A space of bounded functions from a set $X$ to a metric space $Y$ is itself a metric space, with distance defined by $$d(f,g):= \underset{x \in X}{\sup} \hspace{1mm} d_Y(f(x),g(x))$$
QuestionS:
1) Is the distance function $d(f,g)$ is the same as $d_Y$? If it is not the same, then is $d_Y$ is any arbitrary distance function as long as it satisfies the axioms of the metric? Wonder if someone could explain this with an example.
2) Is uniform convergence an inherent property of the above distance function $d(f,g)$?
3) Lastly, in the inequality below, does the notation $d_Y(f_n(x),f_m(x))$ means that its convergence depends on $x$ while $d(f_n,f_m) $ does not depend on $x$?
$$d_Y(f_n(x),f_m(x)) \le d(f_n,f_m) \rightarrow 0$$
Thank you!
I think you are mainly just confused about what $d_Y$ means. Here $(Y,d_Y)$ is a metric space, so $d_Y$ denotes the distance function of $Y$. This distance function is fixed as soon as you say "$Y$ is a metric space".
So $d$ and $d_Y$ are totally different kinds of objects: the inputs to $d_Y$ are elements of $Y$, while the inputs to $d$ are functions $X\to Y$.
I don't really know what your second question is supposed to mean, but convergence with respect to this metric $d$ is the same thing as uniform convergence. That is, if $(f_n)$ is a sequence of functions $X\to Y$ and $f$ is some other function $X\to Y$, then $(f_n)$ converges to $f$ with respect to the metric $d$ iff $(f_n)$ converges uniformly to $f$.

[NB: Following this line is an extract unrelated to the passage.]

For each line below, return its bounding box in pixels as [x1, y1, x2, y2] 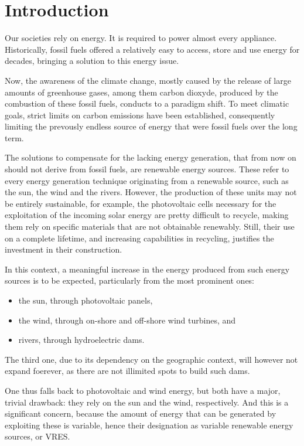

For your last question, I again don't really know what you mean. The notation $$d_Y(f_n(x),f_m(x)) \le d(f_n,f_m) \rightarrow 0$$ is really a juxtaposition of two statements: the statement that $d_Y(f_n(x),f_m(x)) \le d(f_n,f_m)$ and the statement that $d(f_n,f_m) \rightarrow 0$. These two statements together (assuming the first is true for all $n$ and $m$) imply that $d_Y(f_n(x),f_m(x))\to 0$ as well. Here $f_n(x)$ and $f_m(x)$ are points of $Y$ (depending on a choice of a specific point $x\in X$), while $f_n$ and $f_m$ are entire functions $X\to Y$.